Holding: No, the “general acceptance" standard was superseded by the adoption of the Federal Rules of Evidence. Trial Judges, applying Rule 702, shall determine reliability and relevance of proffered expert testimony, with the announced standard eliminating previous bars to admission and relying instead on additional testimony and cross-examination to question the veracity of scientific conclusions.

Reasoning: Justice Blackmun, writing for the majority, argued that adoption of the Federal Rules of Evidence occupied the field of federal evidentiary law, thus superseded all common-law standards including the long standing “general acceptance" test for admission of expert or scientific testimony. Common law precepts, while useful in interpreting the Rules, no longer control. Justice Blackmun, citing the general evidentiary standards applicable to all relevant evidence, explained that the Rules served to enlarge the sphere of available evidence.
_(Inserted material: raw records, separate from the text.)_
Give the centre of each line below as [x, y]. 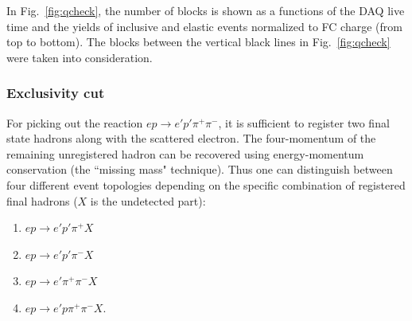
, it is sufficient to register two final [304, 122]
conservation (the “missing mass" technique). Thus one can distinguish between [200, 169]
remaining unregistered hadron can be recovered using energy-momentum [185, 153]
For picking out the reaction [75, 122]
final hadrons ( [42, 200]
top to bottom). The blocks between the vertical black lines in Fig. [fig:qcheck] [198, 42]
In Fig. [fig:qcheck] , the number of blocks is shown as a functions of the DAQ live [206, 10]
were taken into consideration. [80, 57]

Furthermore, Rule 702 (at issue here) made no mention of general acceptance nor contained any attempt in incorporate that well-known requirement. The Court went on to discuss a variety of factors that should influence judges in ruling on admissibility, including testing of the proffered theory, peer-review, error rate, and general acceptance. None of these factors, or others, was to be dispositive of the inquiry, and judges should both on the remaining Rules of Evidence and the general admonition to admit all relevant testimony (Scientific validity having a direct bearing on relevance of any testimony.)
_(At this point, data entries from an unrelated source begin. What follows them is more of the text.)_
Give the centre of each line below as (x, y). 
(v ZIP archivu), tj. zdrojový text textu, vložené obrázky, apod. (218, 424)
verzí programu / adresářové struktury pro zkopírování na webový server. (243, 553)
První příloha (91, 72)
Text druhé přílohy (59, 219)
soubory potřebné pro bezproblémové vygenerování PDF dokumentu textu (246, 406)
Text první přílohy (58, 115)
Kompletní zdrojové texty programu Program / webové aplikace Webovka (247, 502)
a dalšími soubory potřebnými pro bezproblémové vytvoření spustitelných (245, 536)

Finally, the Court addressed the concerns of both parties in urging adoption of their standard for admissibility. To the Respondents, the Court was unconvinced that Rule 702 would allow a “free-for- all" in which pseudo-scientific theories were offered alongside actual expert testimony. To the Petitioners, the Court was similarly unconcerned that trial judges would enforce a rigid orthodoxy of general acceptance; rather, the Court urged judges to fulfill their gate-keeper role in evaluating the underlying validity of scientific methodology that formed the basis for any expert testimony. The Court also suggested that competing, contradictory testimony (so long as it satisfied the announced evidentiary standard) would allow judges and juries access to greater amounts of relevant information on which to base their decisions.

Dissent: Justice Rehnquist, joined by Justice Stevens, also wrote an opinion. He joined the Court in holding the Federal Rules of Evidence superseded common law evidentiary standards. However, he argued it was unnecessary and unwise to then proceed to advise judges on how best to construe the Rules of Evidence, preferring to leave such helpful hints for actual cases as they arose.

Conclusion: Scientific evidence does not have to meet the standard of “general acceptance" under the Federal Rules of Evidence, which occupy the field of federal evidentiary law. Judges serve as gatekeepers, not merely determining which evidence is relevant, but conducting a review of the underlying validity of expert testimony in determining admissibility.